Following the randomization on the day of final trigger, patients were clinically assessed with ultrasound and blood tests on the day of aspiration and then every 48 hours interval till day 8 post trigger. The ultrasound test was performed to measure the size of ovaries and volume of fluid in POD. The ultrasound was performed by a single consultant Dr Ambujakshy K Raman with patient in dorsal lithotomy position with head end elevated to 45° to allow the intraabdominal fluid to get accumulated into POD. The maximum fluid pocket in the POD was measured in anteroposterior and transverse plane. Also, as per previous research of Alvarez et al,16 3.5 ± 2.8 cm2 of fluid in the POD after pick-up was seen as a routine finding. Thus, as per their recommendation, we defined ascites as the presence of fluid pocket more than 9 cm2. The size of both the ovaries was noted on all the follow-up days by measuring the size on two perpendicular planes with one being the maximal. The mean of the two measurements was taken to compare two groups. Blood test of all the patients was performed to check the hemoglobin, TLC, and hematocrit level to monitor the development of hemoconcentration. Liver and renal function test was also done if indicated by clinical, serological, or above-mentioned tests of the patient. The OHSS severity grading was performed using Mathur's classification.5

Outcome Measures

Both the groups were analyzed for primary and secondary outcomes to evaluate the effect of cabergoline on OHSS. Rate of moderate OHSS was the primary outcome measure, whereas the number of aspirated oocytes, number of embryos transferred, implantation rate (IR, defined as the number of fetal sacs per embryos transferred), clinical pregnancy rate (CPR, a gestational sac with an embryo showing cardiac activity on ultrasound at weeks 5–7), and live birth rate (LBR, defined as the number of deliveries that resulted in a liveborn neonate, expressed per 100 embryo transfer procedures) were the secondary outcome measures. Biochemical pregnancy was determined by measuring serum β-hCG level 15 days after egg retrieval.
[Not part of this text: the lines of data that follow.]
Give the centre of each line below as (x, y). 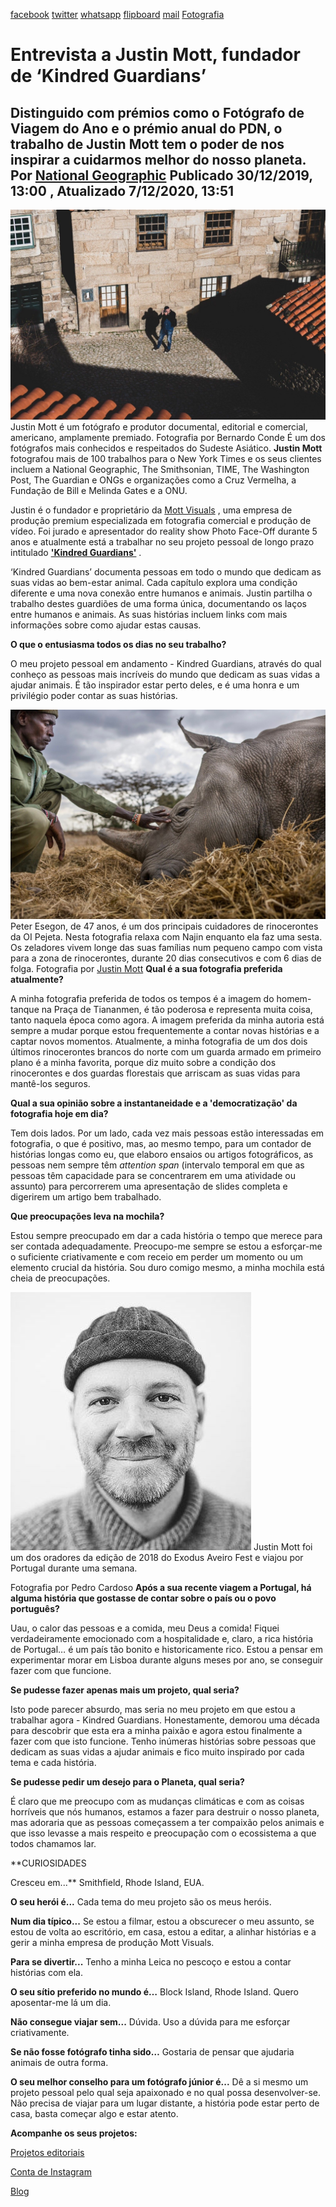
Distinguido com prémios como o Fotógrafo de (157, 112)
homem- (294, 999)
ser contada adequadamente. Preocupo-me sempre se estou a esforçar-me (166, 1246)
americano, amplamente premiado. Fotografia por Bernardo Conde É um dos (168, 437)
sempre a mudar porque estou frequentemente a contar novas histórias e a (165, 1031)
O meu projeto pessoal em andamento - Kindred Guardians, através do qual (166, 663)
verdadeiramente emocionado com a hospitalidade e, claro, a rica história (162, 1639)
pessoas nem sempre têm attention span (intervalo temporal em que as (157, 1165)
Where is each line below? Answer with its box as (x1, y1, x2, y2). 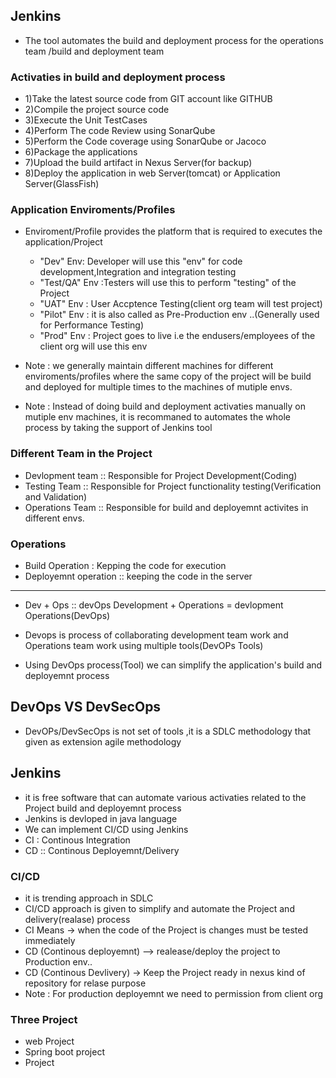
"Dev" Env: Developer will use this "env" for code (39, 255, 243, 268)
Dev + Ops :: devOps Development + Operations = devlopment (24, 599, 284, 611)
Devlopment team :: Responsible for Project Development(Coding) (24, 469, 298, 481)
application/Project (24, 236, 103, 248)
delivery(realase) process (24, 913, 131, 925)
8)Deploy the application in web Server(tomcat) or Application (24, 167, 281, 179)
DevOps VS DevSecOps (10, 699, 162, 716)
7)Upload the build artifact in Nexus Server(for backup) (24, 157, 253, 169)
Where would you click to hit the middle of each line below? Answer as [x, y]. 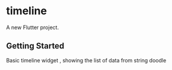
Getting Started [35, 46]
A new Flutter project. [33, 27]
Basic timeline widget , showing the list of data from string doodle [86, 60]
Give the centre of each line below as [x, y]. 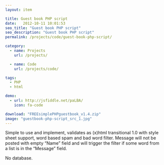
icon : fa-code [29, 105]
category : [15, 46]
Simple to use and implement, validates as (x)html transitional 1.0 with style [82, 133]
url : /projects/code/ [36, 69]
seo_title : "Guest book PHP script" [43, 28]
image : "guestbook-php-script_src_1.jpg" [49, 119]
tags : [11, 78]
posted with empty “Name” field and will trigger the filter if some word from [82, 143]
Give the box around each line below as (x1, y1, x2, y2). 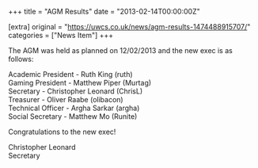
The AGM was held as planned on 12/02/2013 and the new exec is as (8, 46, 233, 55)
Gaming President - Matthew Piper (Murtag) (8, 78, 152, 87)
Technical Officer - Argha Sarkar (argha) (8, 103, 140, 113)
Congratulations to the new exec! (8, 127, 116, 136)
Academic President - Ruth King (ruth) (8, 70, 133, 78)
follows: (8, 55, 34, 63)
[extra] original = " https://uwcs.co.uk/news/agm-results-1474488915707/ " (8, 22, 251, 31)
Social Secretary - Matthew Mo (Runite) (8, 112, 138, 121)
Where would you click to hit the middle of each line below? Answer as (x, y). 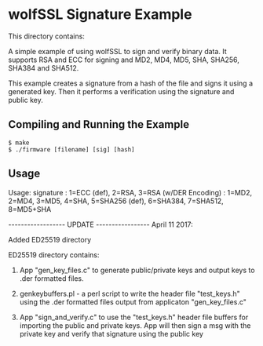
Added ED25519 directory (50, 239)
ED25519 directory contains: (54, 255)
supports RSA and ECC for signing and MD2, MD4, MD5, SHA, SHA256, (124, 60)
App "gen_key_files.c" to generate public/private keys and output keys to (137, 270)
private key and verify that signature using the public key (111, 333)
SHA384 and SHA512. (44, 67)
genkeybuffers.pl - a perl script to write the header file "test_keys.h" (130, 293)
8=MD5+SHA (30, 209)
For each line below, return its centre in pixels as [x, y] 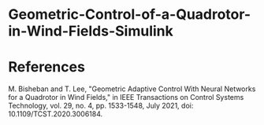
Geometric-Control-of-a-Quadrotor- [129, 15]
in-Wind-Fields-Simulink [91, 31]
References [46, 67]
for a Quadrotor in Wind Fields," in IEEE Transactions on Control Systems [126, 97]
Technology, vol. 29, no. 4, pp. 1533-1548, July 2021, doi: [101, 106]
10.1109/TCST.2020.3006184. [56, 114]
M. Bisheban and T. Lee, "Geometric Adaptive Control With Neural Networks [132, 89]
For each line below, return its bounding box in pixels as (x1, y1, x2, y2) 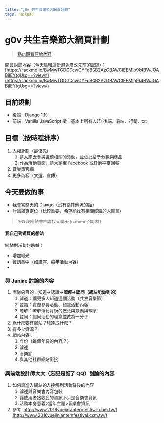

The miscarriage was considered when nonviable clinical pregnancy was noted on ultrasound follow-up to the 20 weeks of gestation.

STATISTICAL ANALYSIS

Sample Size

Considering a type I error rate of 5% and an allocation ratio of 1, a sample size of 92 subjects was calculated for the study to be powered at 80%. Assuming a drop-out rate of 10%, 110 subjects were planned to be recruited for the study.16

Quantitative data are presented as mean ± standard deviation (SD) and categorical as percentage (%). Statistical analyses were performed using Statistical Package for the Social Sciences, version 16.0 (IBM Corporation, 2009). Categorical data were compared using a t-test and chi-square test, depending on the data meeting assumptions. A p-value < 0.05 was considered to be statistically significant.

RESULTS

Study Population

A total of 110 patients (21–41 years) were randomly allocated (1:1) to the cabergoline-treated group and the placebo group. Three patients from the cabergoline group were withdrawn due to an intolerance of medication due to nausea and headache. From the placebo group, five patients were excluded from the study; of these, two patients missed a follow-up visit and three patients had an estradiol level above 6000 pg/mL on the day of trigger. On completion of the study, cabergoline and placebo groups had 52 patients and 50 patients respectively. On comparison of the cabergoline and placebo group, mean age of the patients (29.6 ± 3.6 vs 30.8 ± 4.3 years), BMI (23.8 ± 3.7 vs 24.7 ± 4.8 kg/m2), the total amount of gonadotropins used (1701.5 ± 638.1 vs 1904.5 ± 739.6 IU), days of stimulation (7.9 ± 1.5 vs 8.2 ± 1.5), and the number of oocytes aspirated (17.5 ± 3.5 vs 18.34 ± 3.8) were not different significantly.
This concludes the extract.